We track the min and max values as well. They are stored separately from the quantile data so we can always determine the full empirical data range. In this case they should be very roughly symmetric around 0.0. We can query these values explicitly, or implicitly by asking for the values at ranks 0.0 and 1.0.

In [5]:

[kll.get_min_value(), kll.get_max_value()]

Out[5]:

[-4.6000142097473145, 4.779754638671875]

In [6]:

kll.get_quantiles([0.0, 1.0])

Out[6]:

[-4.6000142097473145, 4.779754638671875]

And out of curiosity, we can check how many items the sketch has seen and how many it is retaining

In [7]:

kll.get_n()

Out[7]:

In [8]:

kll.get_num_retained()

Out[8]:

Finally, we can serialize the sketch for archiving, and reconstruct it later. Note that the serialized image does not contain information on whether it is a floats or ints sketch.

In [9]:

sk_bytes = kll.serialize()
len(sk_bytes)

Out[9]:

In [10]:

kll2 = kll_floats_sketch.deserialize(sk_bytes)
print(kll2)

### KLL sketch summary:
   K              : 200
   min K          : 200
   M              : 8
   N              : 1000000
   Epsilon        : 1.33%
   Epsilon PMF    : 1.65%
   Empty          : false
   Estimation mode: true
   Levels         : 13
   Sorted         : true
   Capacity items : 617
   Retained items : 614
   Storage bytes  : 2536
   Min value      : -4.6
   Max value      : 4.78
### End sketch summary

Merging Sketches¶

KLL sketches have a merge() operation to combine sketches. The resulting sketch will have no worse error boudns than if the full data had been sent to a single sketch.
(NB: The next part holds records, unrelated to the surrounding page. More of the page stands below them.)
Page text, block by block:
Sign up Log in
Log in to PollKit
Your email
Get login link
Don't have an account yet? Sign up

Our previous sketch used $\cal{N}(0,1)$, so now we'll generate a shifted Gaussian distributed as $\cal{N}(4,1)$. For added variety, we can use half as many points. The next section will generate a plot, so we will defer queries of the merged skech to that section.

In [12]:

sk2 = kll_floats_sketch(200)
for i in range(0, int(n/2)):
    sk2.update(4 + randn())

In [13]:

kll.merge(sk2)
print(kll)

### KLL sketch summary:
   K              : 200
   min K          : 200
   M              : 8
   N              : 1500000
   Epsilon        : 1.33%
   Epsilon PMF    : 1.65%
   Empty          : false
   Estimation mode: true
   Levels         : 13
   Sorted         : false
   Capacity items : 617
   Retained items : 580
   Storage bytes  : 2400
   Min value      : -4.6
   Max value      : 9.06
### End sketch summary

Generating Histograms¶

The KLL sketch allows us compute histograms via the probability mass function (pmf). Since histograms are a typical plot type when visualizing data distributions, we will create such a figure. To instead create a cumulative distribution function (cdf) from the sketch, simply replace the call to get_pmf() with get_cdf().
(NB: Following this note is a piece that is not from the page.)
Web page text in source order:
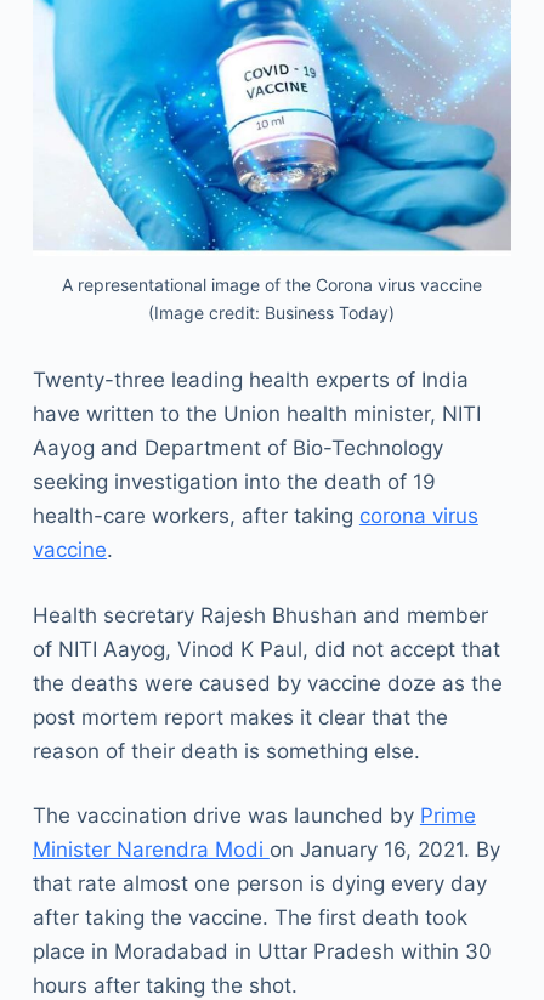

We want our x-axis to have evenly distributed bins, so the first step is to split the empirical data range into a set of bins.

In [14]:

xmin = kll.get_min_value()
num_splits = 30
step = (kll.get_max_value() - xmin) / num_splits
splits = [xmin + (i*step) for i in range(0, num_splits)]

get_pmf() returns the probability mass in the range $(x_{i-1}, x_i]$, for each bin $i$. If we use the minimum value for $x_{i-1}$ this covers the low end, but get_pmf() also returns an extra bin with all mass greater than the last-provided split point. As a result, the pmf array is 1 larger than the list of split points. We need to be sure to append a value to the split points for plotting.

In [15]:

pmf = kll.get_pmf(splits)
x = splits  # this will hold the x-axis values, so need to append the max value
x.append(kll.get_max_value())

We need some plotting-related imports and options

In [16]:

import seaborn as sns
import matplotlib.pyplot as plt
%matplotlib inline
sns.set(color_codes=True)

Using a negative width in the plot gives right-aligned bins, which matches the bin definition noted earlier.

In [17]:

plt.bar(x=x,height=pmf,align='edge',width=-0.43)

Out[17]:

<BarContainer object of 31 artists>

The leftmost peak came from the first sketch, with data centered around 0.0. The smaller, rightmost peak came from our second sketch, which had half as many samples and was centered around 4.0. The KLL sketch captures the shape of the combiend distribution.